Exercise directions:
Only the lines from the line holding "最高で「年収6000万超」――国内企業が設けた高度AI職 どんなスキル" through the final line of the entries below are to be returned, exactly as they stand.

START Entries supplied

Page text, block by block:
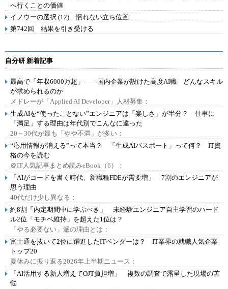
へ行くことの価値
イノウーの選択 (12) 慣れない立ち位置
第742回 結果を引き受ける
自分研 新着記事
最高で「年収6000万超」――国内企業が設けた高度AI職 どんなスキル
が求められるのか
メドレーが「Applied AI Developer」人材募集：
生成AIを“使ったことない”エンジニアは「楽しさ」が半分？ 仕事に
「満足」する理由は年代別でこんなに違った
20～30代が最も「やや不満」が多い：
“応用情報が消える”って本当？ 「生成AIパスポート」って何？ IT資
格の今を読む
＠IT人気記事まとめ読みeBook（6）：
「AIがコードを書く時代、新職種FDEが需要増」 7割のエンジニアが
思う理由
40代だけ少し異なる：
約8割「内定期間中に学ぶべき」 未経験エンジニア自主学習のハード
ル2位「モチベ維持」を超えた1位は？
「やる必要ない」派の理由とは：
富士通を抜いて2位に躍進したITベンダーは？ IT業界の就職人気企業
トップ20
夏休みに振り返る2026年上半期ニュース：
「AI活用する新人増えてOJT負担増」 複数の調査で露呈した現場の苦
悩

END Entries supplied

Response area:
最高で「年収6000万超」――国内企業が設けた高度AI職 どんなスキル
が求められるのか
メドレーが「Applied AI Developer」人材募集：
生成AIを“使ったことない”エンジニアは「楽しさ」が半分？ 仕事に
「満足」する理由は年代別でこんなに違った
20～30代が最も「やや不満」が多い：
“応用情報が消える”って本当？ 「生成AIパスポート」って何？ IT資
格の今を読む
＠IT人気記事まとめ読みeBook（6）：
「AIがコードを書く時代、新職種FDEが需要増」 7割のエンジニアが
思う理由
40代だけ少し異なる：
約8割「内定期間中に学ぶべき」 未経験エンジニア自主学習のハード
ル2位「モチベ維持」を超えた1位は？
「やる必要ない」派の理由とは：
富士通を抜いて2位に躍進したITベンダーは？ IT業界の就職人気企業
トップ20
夏休みに振り返る2026年上半期ニュース：
「AI活用する新人増えてOJT負担増」 複数の調査で露呈した現場の苦
悩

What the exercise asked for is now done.